Extracted data entries:
Start of Block

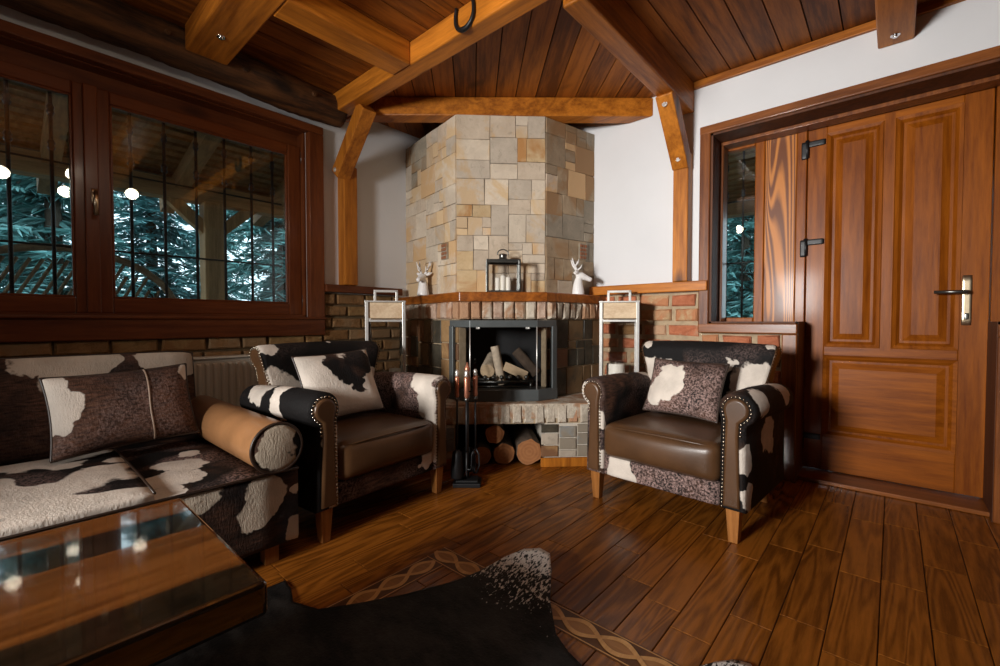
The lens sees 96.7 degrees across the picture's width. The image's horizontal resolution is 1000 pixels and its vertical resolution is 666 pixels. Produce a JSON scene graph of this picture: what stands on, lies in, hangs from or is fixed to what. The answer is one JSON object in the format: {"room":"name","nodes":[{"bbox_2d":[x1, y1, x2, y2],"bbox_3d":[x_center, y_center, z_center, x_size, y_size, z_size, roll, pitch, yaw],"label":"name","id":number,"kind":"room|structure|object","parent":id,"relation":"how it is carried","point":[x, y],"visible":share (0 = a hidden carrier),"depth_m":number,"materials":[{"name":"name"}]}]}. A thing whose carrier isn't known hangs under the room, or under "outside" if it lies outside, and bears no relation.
{"room":"living room","nodes":[
{"label":"living room","id":0,"kind":"room"},
{"bbox_2d":[0,5,472,371],"bbox_3d":[-2.013,-0.379,2.440,0.340,2.430,5.600,1,2,41],"label":"wall","id":1,"kind":"structure","parent":0,"point":[381,163],"depth_m":3.19,"materials":[{"name":"paint"}]},
{"bbox_2d":[0,79,281,301],"bbox_3d":[-2.241,-0.677,2.340,0.034,1.170,2.120,1,2,41],"label":"window grille","id":2,"kind":"object","parent":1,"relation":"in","point":[6,96],"visible":0.79,"depth_m":2.52,"materials":[{"name":"black metal"}]},
{"bbox_2d":[0,19,326,342],"bbox_3d":[-2.060,-0.673,2.227,0.200,1.419,2.390,1,2,41],"label":"window","id":3,"kind":"structure","parent":1,"relation":"in","point":[94,312],"depth_m":2.32,"materials":[{"name":"brown wood"}]},
{"bbox_2d":[325,284,402,295],"bbox_3d":[-1.011,-0.319,3.321,0.075,0.053,0.635,1,2,41],"label":"trim","id":4,"kind":"structure","parent":1,"relation":"attached to","point":[333,288],"depth_m":3.24,"materials":[{"name":"brown wood"}]},
{"bbox_2d":[332,104,375,285],"bbox_3d":[-0.990,-0.926,3.058,0.434,1.173,0.168,1,2,41],"label":"timber post","id":5,"kind":"object","parent":4,"relation":"on","point":[362,118],"visible":0.94,"depth_m":3.14,"materials":[{"name":"brown wood"}]},
{"bbox_2d":[345,97,652,122],"bbox_3d":[-0.037,-1.547,3.088,2.164,0.127,0.120,0,2,0],"label":"ceiling beam","id":6,"kind":"structure","parent":5,"relation":"on","point":[387,109],"depth_m":3.03,"materials":[{"name":"brown wood"}]},
{"bbox_2d":[120,0,930,138],"bbox_3d":[-0.043,-1.623,0.663,5.600,0.150,5.600,1,2,41],"label":"ceiling","id":7,"kind":"structure","parent":0,"point":[544,51],"depth_m":2.47,"materials":[{"name":"brown wood"}]},
{"bbox_2d":[0,0,347,127],"bbox_3d":[-2.386,-1.493,1.605,0.257,0.247,3.904,1,2,41],"label":"log beam","id":8,"kind":"structure","parent":7,"relation":"attached to","point":[117,23],"depth_m":2.29,"materials":[{"name":"brown wood"}]},
{"bbox_2d":[185,0,284,64],"bbox_3d":[0.335,-1.476,0.687,5.060,0.143,0.194,1,2,41],"label":"ceiling beam","id":9,"kind":"structure","parent":7,"relation":"attached to","point":[216,30],"depth_m":2.12,"materials":[{"name":"brown wood"}]},
{"bbox_2d":[273,0,409,73],"bbox_3d":[-0.767,-1.524,2.232,0.160,0.129,0.659,1,2,41],"label":"ceiling beam","id":10,"kind":"structure","parent":7,"relation":"attached to","point":[334,22],"depth_m":2.19,"materials":[{"name":"brown wood"}]},
{"bbox_2d":[333,0,547,116],"bbox_3d":[0.828,-1.502,1.334,5.180,0.124,0.107,1,2,41],"label":"ceiling beam","id":11,"kind":"structure","parent":7,"relation":"attached to","point":[442,41],"depth_m":2.31,"materials":[{"name":"brown wood"}]},
{"bbox_2d":[454,0,475,32],"bbox_3d":[-0.171,-1.514,2.133,0.143,0.135,0.026,1,2,41],"label":"hook","id":12,"kind":"object","parent":11,"relation":"attached to","point":[468,24],"visible":1,"depth_m":2.12,"materials":[{"name":"black metal"}]},
{"bbox_2d":[563,0,693,114],"bbox_3d":[0.759,-1.500,2.385,0.105,0.184,1.363,1,2,41],"label":"ceiling beam","id":13,"kind":"structure","parent":7,"relation":"attached to","point":[612,23],"depth_m":2.24,"materials":[{"name":"brown wood"}]},
{"bbox_2d":[875,0,916,48],"bbox_3d":[1.524,-1.495,1.708,0.137,0.159,1.363,1,2,41],"label":"ceiling beam","id":14,"kind":"structure","parent":7,"relation":"attached to","point":[895,19],"depth_m":2.05,"materials":[{"name":"brown wood"}]},
{"bbox_2d":[242,445,999,665],"bbox_3d":[-0.036,0.929,0.738,5.600,0.104,5.620,1,2,41],"label":"floor","id":15,"kind":"structure","parent":0,"point":[817,574],"depth_m":1.65,"materials":[{"name":"brown wood"}]},
{"bbox_2d":[0,350,302,565],"bbox_3d":[-1.850,0.487,1.288,1.124,0.758,2.068,1,2,41],"label":"sofa","id":16,"kind":"object","parent":15,"relation":"on","point":[239,474],"visible":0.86,"depth_m":1.62,"materials":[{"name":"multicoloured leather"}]},
{"bbox_2d":[0,449,153,537],"bbox_3d":[-1.561,0.498,1.343,0.740,0.051,0.702,1,2,41],"label":"seat cushion","id":17,"kind":"object","parent":16,"relation":"on","point":[38,496],"depth_m":1.35,"materials":[{"name":"white fur"}]},
{"bbox_2d":[38,363,199,462],"bbox_3d":[-1.493,0.297,1.774,0.181,0.319,0.470,1,2,39],"label":"cushion","id":18,"kind":"object","parent":16,"relation":"on","point":[88,414],"visible":1,"depth_m":1.71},
{"bbox_2d":[193,354,258,406],"bbox_3d":[-1.610,0.483,2.574,0.085,0.700,1.148,1,2,41],"label":"radiator","id":19,"kind":"object","parent":15,"relation":"on","point":[225,378],"visible":0.1,"depth_m":2.55,"materials":[{"name":"metal"}]},
{"bbox_2d":[193,354,249,359],"bbox_3d":[-1.611,0.139,2.565,0.084,0.012,1.148,1,2,41],"label":"grille","id":20,"kind":"object","parent":19,"relation":"attached to","point":[244,356],"depth_m":2.56,"materials":[{"name":"metal"}]},
{"bbox_2d":[239,341,450,542],"bbox_3d":[-0.752,0.446,2.239,0.692,0.792,0.820,1,2,36],"label":"armchair","id":21,"kind":"object","parent":15,"relation":"on","point":[350,457],"visible":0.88,"depth_m":2.04,"materials":[{"name":"brown leather"}]},
{"bbox_2d":[291,348,384,417],"bbox_3d":[-0.802,0.257,2.233,0.194,0.337,0.421,1,2,39],"label":"cushion","id":22,"kind":"object","parent":21,"relation":"on","point":[348,376],"visible":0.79,"depth_m":2.19,"materials":[{"name":"white fur"}]},
{"bbox_2d":[337,411,432,479],"bbox_3d":[-0.673,0.522,2.183,0.495,0.186,0.552,1,2,36],"label":"seat cushion","id":23,"kind":"object","parent":21,"relation":"on","point":[369,444],"depth_m":2.05,"materials":[{"name":"brown leather"}]},
{"bbox_2d":[156,548,751,665],"bbox_3d":[-0.592,0.843,0.781,1.732,0.070,2.284,1,2,41],"label":"cowhide rug","id":24,"kind":"object","parent":15,"relation":"on","point":[498,614],"visible":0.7,"depth_m":1.28,"materials":[{"name":"black fur"}]},
{"bbox_2d":[0,498,266,665],"bbox_3d":[-1.024,0.656,0.499,0.559,0.438,1.244,1,2,41],"label":"coffee table","id":25,"kind":"object","parent":24,"relation":"on","point":[149,585],"visible":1,"depth_m":0.75,"materials":[{"name":"brown wood"}]},
{"bbox_2d":[453,362,480,487],"bbox_3d":[-0.180,0.498,2.450,0.150,0.675,0.120,0,2,1],"label":"stand","id":26,"kind":"object","parent":15,"relation":"on","point":[473,481],"visible":0.57,"depth_m":2.43,"materials":[{"name":"black metal"}]},
{"bbox_2d":[450,370,463,479],"bbox_3d":[-0.234,0.495,2.427,0.075,0.592,0.076,1,2,41],"label":"brush","id":27,"kind":"object","parent":26,"relation":"hanging from","point":[457,469],"visible":1,"depth_m":2.41,"materials":[{"name":"black metal"}]},
{"bbox_2d":[464,370,471,477],"bbox_3d":[-0.177,0.494,2.402,0.034,0.587,0.031,1,2,41],"label":"fire poker","id":28,"kind":"object","parent":26,"relation":"hanging from","point":[466,378],"visible":1,"depth_m":2.40,"materials":[{"name":"black metal"}]},
{"bbox_2d":[462,372,475,471],"bbox_3d":[-0.180,0.489,2.488,0.090,0.582,0.044,0,2,1],"label":"shovel","id":29,"kind":"object","parent":26,"relation":"hanging from","point":[464,448],"visible":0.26,"depth_m":2.49,"materials":[{"name":"black metal"}]},
{"bbox_2d":[471,369,479,473],"bbox_3d":[-0.136,0.490,2.462,0.048,0.584,0.027,1,2,24],"label":"tongs","id":30,"kind":"object","parent":26,"relation":"hanging from","point":[475,377],"visible":1,"depth_m":2.46,"materials":[{"name":"black metal"}]},
{"bbox_2d":[472,431,491,464],"bbox_3d":[-0.125,0.764,2.978,0.124,0.120,0.400,0,2,-3],"label":"log","id":31,"kind":"object","parent":15,"relation":"on","point":[482,445],"visible":0.7,"depth_m":2.78,"materials":[{"name":"brown wood"}]},
{"bbox_2d":[398,114,606,468],"bbox_3d":[-0.062,-0.332,3.075,1.829,2.301,1.481,1,2,41],"label":"fireplace","id":32,"kind":"object","parent":15,"relation":"on","point":[478,186],"depth_m":3.05,"materials":[{"name":"beige stone"}]},
{"bbox_2d":[364,290,405,371],"bbox_3d":[-0.758,0.072,2.964,0.256,0.716,0.256,0,2,-12],"label":"lantern","id":33,"kind":"object","parent":32,"relation":"on","point":[374,309],"visible":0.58,"depth_m":2.86,"materials":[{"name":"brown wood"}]},
{"bbox_2d":[416,261,431,295],"bbox_3d":[-0.575,-0.402,3.246,0.119,0.256,0.154,1,2,41],"label":"figurine","id":34,"kind":"object","parent":32,"relation":"on","point":[423,287],"visible":0.98,"depth_m":3.23,"materials":[{"name":"white ceramic"}]},
{"bbox_2d":[480,352,494,377],"bbox_3d":[-0.063,0.216,3.072,0.102,0.168,0.236,0,2,12],"label":"log","id":35,"kind":"object","parent":32,"relation":"on","point":[487,368],"visible":0.7,"depth_m":2.98,"materials":[{"name":"brown wood"}]},
{"bbox_2d":[491,345,505,384],"bbox_3d":[-0.011,0.214,2.956,0.109,0.265,0.062,0,2,12],"label":"log","id":36,"kind":"object","parent":32,"relation":"in","point":[495,350],"visible":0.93,"depth_m":2.93,"materials":[{"name":"brown wood"}]},
{"bbox_2d":[398,292,606,304],"bbox_3d":[-0.080,-0.245,3.364,1.414,0.062,1.061,1,2,41],"label":"mantel shelf","id":37,"kind":"object","parent":32,"relation":"attached to","point":[437,298],"depth_m":2.87,"materials":[{"name":"brown wood"}]},
{"bbox_2d":[449,320,556,401],"bbox_3d":[0.022,0.173,2.880,0.712,0.514,0.163,0,2,-3],"label":"stove","id":38,"kind":"object","parent":32,"relation":"in","point":[547,392],"depth_m":2.88,"materials":[{"name":"metal"}]},
{"bbox_2d":[486,249,520,291],"bbox_3d":[0.019,-0.409,2.924,0.224,0.287,0.122,0,2,-3],"label":"lantern","id":39,"kind":"object","parent":32,"relation":"on","point":[502,260],"visible":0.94,"depth_m":2.87,"materials":[{"name":"grey metal"}]},
{"bbox_2d":[495,277,499,289],"bbox_3d":[-0.015,-0.326,2.924,0.033,0.097,0.033,1,2,41],"label":"candle","id":40,"kind":"object","parent":39,"relation":"in","point":[497,280],"visible":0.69,"depth_m":2.91,"materials":[{"name":"wax"}]},
{"bbox_2d":[500,275,504,289],"bbox_3d":[0.019,-0.334,2.926,0.033,0.112,0.033,1,2,41],"label":"candle","id":41,"kind":"object","parent":39,"relation":"in","point":[502,277],"visible":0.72,"depth_m":2.91,"materials":[{"name":"wax"}]},
{"bbox_2d":[506,275,510,289],"bbox_3d":[0.054,-0.329,2.929,0.033,0.102,0.033,1,2,41],"label":"candle","id":42,"kind":"object","parent":39,"relation":"in","point":[508,279],"visible":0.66,"depth_m":2.92,"materials":[{"name":"wax"}]},
{"bbox_2d":[503,362,527,379],"bbox_3d":[0.105,0.248,2.945,0.172,0.118,0.063,0,2,9],"label":"log","id":43,"kind":"object","parent":32,"relation":"on","point":[514,370],"visible":0.98,"depth_m":2.92,"materials":[{"name":"brown wood"}]},
{"bbox_2d":[512,347,539,376],"bbox_3d":[0.175,0.194,2.967,0.190,0.198,0.070,0,2,14],"label":"log","id":44,"kind":"object","parent":32,"relation":"on","point":[519,354],"visible":0.96,"depth_m":2.94,"materials":[{"name":"brown wood"}]},
{"bbox_2d":[571,258,591,293],"bbox_3d":[0.563,-0.399,3.140,0.156,0.256,0.114,1,2,26],"label":"figurine","id":45,"kind":"object","parent":32,"relation":"on","point":[578,288],"visible":0.85,"depth_m":3.13,"materials":[{"name":"white ceramic"}]},
{"bbox_2d":[599,290,639,375],"bbox_3d":[0.802,0.071,2.999,0.256,0.716,0.256,0,2,15],"label":"lantern","id":46,"kind":"object","parent":32,"relation":"on","point":[608,309],"visible":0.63,"depth_m":2.89,"materials":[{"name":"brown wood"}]},
{"bbox_2d":[607,363,624,374],"bbox_3d":[0.783,0.299,3.010,0.120,0.212,0.120,1,2,41],"label":"candle","id":47,"kind":"object","parent":46,"relation":"in","point":[612,368],"visible":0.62,"depth_m":2.96,"materials":[{"name":"wax"}]},
{"bbox_2d":[491,429,514,463],"bbox_3d":[0.013,0.751,2.995,0.138,0.141,0.420,0,2,-3],"label":"log","id":48,"kind":"object","parent":15,"relation":"on","point":[503,451],"visible":0.78,"depth_m":2.79,"materials":[{"name":"brown wood"}]},
{"bbox_2d":[484,424,504,442],"bbox_3d":[-0.043,0.625,2.950,0.124,0.117,0.380,0,2,-3],"label":"log","id":49,"kind":"object","parent":48,"relation":"on","point":[494,433],"visible":0.7,"depth_m":2.76,"materials":[{"name":"brown wood"}]},
{"bbox_2d":[511,424,540,464],"bbox_3d":[0.169,0.737,2.985,0.161,0.174,0.420,0,2,-3],"label":"log","id":50,"kind":"object","parent":15,"relation":"on","point":[527,447],"visible":0.96,"depth_m":2.78,"materials":[{"name":"brown wood"}]},
{"bbox_2d":[582,341,793,543],"bbox_3d":[0.928,0.446,2.234,0.692,0.792,0.820,-1,2,-44],"label":"armchair","id":51,"kind":"object","parent":15,"relation":"on","point":[734,463],"visible":0.94,"depth_m":2.04,"materials":[{"name":"brown leather"}]},
{"bbox_2d":[604,412,720,481],"bbox_3d":[0.858,0.522,2.167,0.495,0.186,0.552,-1,2,-44],"label":"seat cushion","id":52,"kind":"object","parent":51,"relation":"on","point":[681,447],"depth_m":2.01,"materials":[{"name":"brown leather"}]},
{"bbox_2d":[642,358,729,423],"bbox_3d":[0.933,0.279,2.254,0.168,0.281,0.396,-1,2,-43],"label":"cushion","id":53,"kind":"object","parent":51,"relation":"on","point":[689,389],"visible":1,"depth_m":2.19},
{"bbox_2d":[473,0,999,383],"bbox_3d":[1.700,-0.385,2.666,5.600,2.430,0.339,1,2,41],"label":"wall","id":54,"kind":"structure","parent":0,"point":[633,172],"depth_m":2.90,"materials":[{"name":"paint"}]},
{"bbox_2d":[589,280,707,295],"bbox_3d":[0.999,-0.304,3.052,0.822,0.063,0.095,1,2,41],"label":"trim","id":55,"kind":"structure","parent":54,"relation":"attached to","point":[701,285],"depth_m":2.96,"materials":[{"name":"brown wood"}]},
{"bbox_2d":[656,91,692,281],"bbox_3d":[1.087,-0.896,2.771,0.100,1.134,0.377,1,2,41],"label":"timber post","id":56,"kind":"object","parent":55,"relation":"on","point":[668,104],"visible":0.89,"depth_m":2.83,"materials":[{"name":"brown wood"}]},
{"bbox_2d":[725,133,796,321],"bbox_3d":[1.638,-0.663,2.834,0.422,1.203,0.060,1,2,41],"label":"window","id":57,"kind":"structure","parent":54,"relation":"in","point":[775,159],"depth_m":2.75,"materials":[{"name":"brown wood"}]},
{"bbox_2d":[726,151,754,316],"bbox_3d":[1.611,-0.648,2.951,0.320,1.160,0.027,1,2,41],"label":"window grille","id":58,"kind":"object","parent":57,"relation":"in","point":[743,190],"visible":0.43,"depth_m":2.95,"materials":[{"name":"black metal"}]},
{"bbox_2d":[694,0,964,89],"bbox_3d":[2.474,-1.553,1.762,3.284,0.045,0.022,1,2,41],"label":"trim","id":59,"kind":"structure","parent":54,"relation":"attached to","point":[932,5],"depth_m":2.44,"materials":[{"name":"brown wood"}]},
{"bbox_2d":[698,45,999,523],"bbox_3d":[2.024,-0.215,2.320,1.802,2.108,0.316,1,2,41],"label":"door frame","id":60,"kind":"structure","parent":54,"relation":"attached to","point":[979,70],"depth_m":2.48,"materials":[{"name":"brown wood"}]},
{"bbox_2d":[794,86,999,516],"bbox_3d":[2.069,-0.207,2.371,0.854,2.090,0.300,1,2,41],"label":"door","id":61,"kind":"structure","parent":54,"relation":"in","point":[897,290],"depth_m":2.38,"materials":[{"name":"brown wood"}]},
{"bbox_3d":[-4.234,-1.459,1.840,2.201,0.636,0.110,1,2,41],"label":"rafter","id":62,"kind":"object","parent":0,"visible":0},
{"bbox_2d":[0,78,755,201],"bbox_3d":[0.122,-1.564,1.186,9.443,0.536,10.000,1,2,41],"label":"porch roof","id":63,"kind":"structure","parent":62,"relation":"on","point":[26,109],"depth_m":3.78,"materials":[{"name":"brown wood"}]},
{"label":"outside","id":64,"kind":"structure","parent":0,"visible":0},
{"bbox_3d":[0.318,1.157,6.428,36.000,0.150,34.000,1,2,41],"label":"ground","id":65,"kind":"structure","parent":64,"visible":0},
{"bbox_2d":[0,245,8,292],"label":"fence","id":66,"kind":"object","parent":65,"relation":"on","point":[3,249],"depth_m":2.76,"materials":[{"name":"brown wood"}]},
{"bbox_2d":[0,180,70,292],"bbox_3d":[-8.261,-1.538,7.707,2.915,5.989,2.818,0,2,-3],"label":"spruce tree","id":67,"kind":"object","parent":65,"relation":"on","point":[17,182],"visible":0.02,"depth_m":7.66,"materials":[{"name":"green plant"}]},
{"bbox_2d":[13,243,72,294],"label":"fence","id":68,"kind":"object","parent":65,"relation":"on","point":[16,247],"depth_m":2.87,"materials":[{"name":"brown wood"}]},
{"bbox_2d":[0,172,155,297],"bbox_3d":[-5.333,-1.262,5.454,2.447,5.248,2.768,-1,2,-21],"label":"spruce tree","id":69,"kind":"object","parent":65,"relation":"on","point":[27,233],"visible":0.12,"depth_m":5.17,"materials":[{"name":"green plant"}]},
{"bbox_2d":[115,255,175,297],"label":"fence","id":70,"kind":"object","parent":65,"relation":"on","point":[153,277],"depth_m":3.26,"materials":[{"name":"brown wood"}]},
{"bbox_2d":[67,191,228,298],"bbox_3d":[-5.928,-1.538,7.723,2.818,5.989,2.915,1,2,24],"label":"spruce tree","id":71,"kind":"object","parent":65,"relation":"on","point":[145,228],"visible":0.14,"depth_m":7.50,"materials":[{"name":"green plant"}]},
{"bbox_2d":[161,196,256,299],"bbox_3d":[-2.810,-0.108,4.368,0.180,2.486,0.869,1,2,41],"label":"porch post","id":72,"kind":"object","parent":65,"relation":"on","point":[210,217],"visible":0.43,"depth_m":4.28,"materials":[{"name":"brown wood"}]},
{"bbox_2d":[170,203,265,300],"bbox_3d":[-6.621,-1.682,10.192,3.114,5.904,2.753,0,2,-18],"label":"spruce tree","id":73,"kind":"object","parent":65,"relation":"on","point":[232,283],"visible":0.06,"depth_m":9.96,"materials":[{"name":"green plant"}]},
{"bbox_2d":[226,210,285,301],"bbox_3d":[-3.500,-1.452,7.075,2.941,5.576,2.600,0,2,-6],"label":"spruce tree","id":74,"kind":"object","parent":65,"relation":"on","point":[265,232],"visible":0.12,"depth_m":6.68,"materials":[{"name":"green plant"}]},
{"bbox_2d":[726,215,754,317],"bbox_3d":[4.203,-1.313,7.406,2.768,5.248,2.447,0,2,13],"label":"spruce tree","id":75,"kind":"object","parent":65,"relation":"on","point":[733,309],"visible":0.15,"depth_m":7.37,"materials":[{"name":"green plant"}]},
{"bbox_2d":[727,220,753,313],"bbox_3d":[5.430,-1.238,10.194,2.595,4.920,2.294,-1,2,-31],"label":"spruce tree","id":76,"kind":"object","parent":65,"relation":"on","point":[735,220],"visible":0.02,"depth_m":10.09,"materials":[{"name":"green plant"}]},
{"bbox_3d":[-5.003,-0.043,1.890,0.180,2.486,0.869,1,2,41],"label":"porch post","id":77,"kind":"object","parent":65,"relation":"on","visible":0},
{"bbox_2d":[0,144,284,218],"bbox_3d":[-3.579,-1.306,3.468,0.160,0.170,8.500,1,2,41],"label":"beam","id":78,"kind":"structure","parent":77,"relation":"on","point":[20,165],"depth_m":3.91,"materials":[{"name":"brown wood"}]},
{"bbox_2d":[36,91,68,194],"bbox_3d":[-3.107,-1.492,3.113,2.201,0.636,0.110,1,2,41],"label":"rafter","id":79,"kind":"object","parent":78,"relation":"on","point":[60,102],"visible":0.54,"depth_m":3.16,"materials":[{"name":"brown wood"}]},
{"bbox_2d":[159,132,221,213],"bbox_3d":[-2.544,-1.509,3.749,2.201,0.636,0.110,1,2,41],"label":"rafter","id":80,"kind":"object","parent":78,"relation":"on","point":[183,174],"visible":0.43,"depth_m":3.77,"materials":[{"name":"brown wood"}]},
{"bbox_2d":[253,180,283,226],"bbox_3d":[-1.981,-1.526,4.385,2.201,0.636,0.110,1,2,41],"label":"rafter","id":81,"kind":"object","parent":78,"relation":"on","point":[258,220],"visible":0.21,"depth_m":4.69,"materials":[{"name":"brown wood"}]},
{"bbox_3d":[1.874,-0.138,5.511,0.869,2.486,0.180,1,2,41],"label":"porch post","id":82,"kind":"object","parent":65,"relation":"on","visible":0},
{"bbox_2d":[728,200,754,217],"bbox_3d":[3.862,-1.323,3.727,7.200,0.150,0.150,1,2,41],"label":"beam","id":83,"kind":"structure","parent":82,"relation":"on","point":[734,209],"depth_m":4.78,"materials":[{"name":"brown wood"}]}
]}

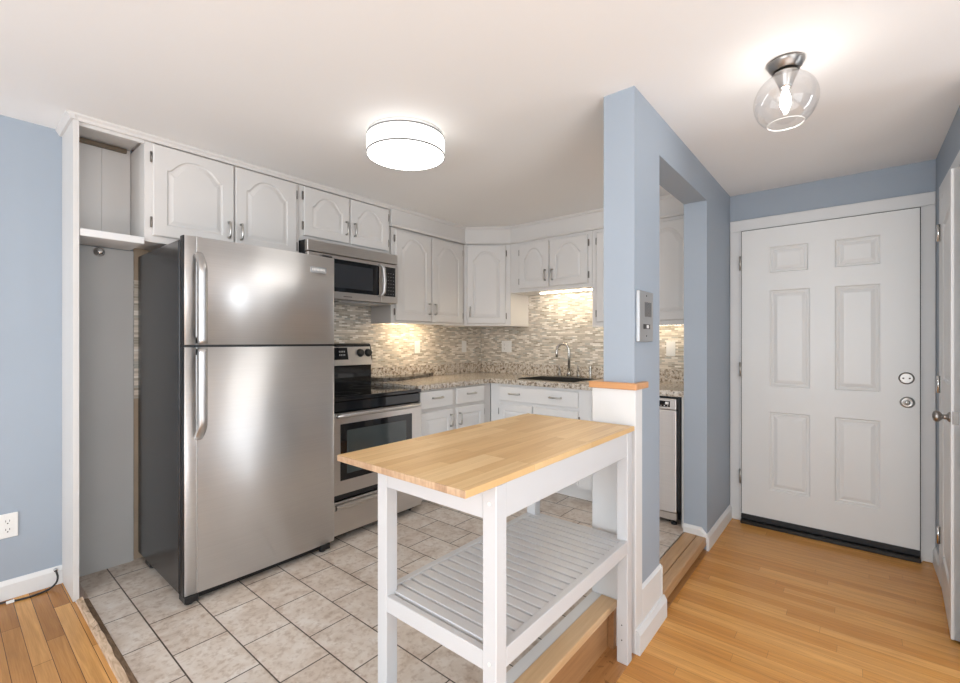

End of Block

What the exercise asks ->
Copy each line of the records that has "seat" in it.

Answer box ->
{"bbox_2d":[0,449,153,537],"bbox_3d":[-1.561,0.498,1.343,0.740,0.051,0.702,1,2,41],"label":"seat cushion","id":17,"kind":"object","parent":16,"relation":"on","point":[38,496],"depth_m":1.35,"materials":[{"name":"white fur"}]},
{"bbox_2d":[337,411,432,479],"bbox_3d":[-0.673,0.522,2.183,0.495,0.186,0.552,1,2,36],"label":"seat cushion","id":23,"kind":"object","parent":21,"relation":"on","point":[369,444],"depth_m":2.05,"materials":[{"name":"brown leather"}]},
{"bbox_2d":[604,412,720,481],"bbox_3d":[0.858,0.522,2.167,0.495,0.186,0.552,-1,2,-44],"label":"seat cushion","id":52,"kind":"object","parent":51,"relation":"on","point":[681,447],"depth_m":2.01,"materials":[{"name":"brown leather"}]},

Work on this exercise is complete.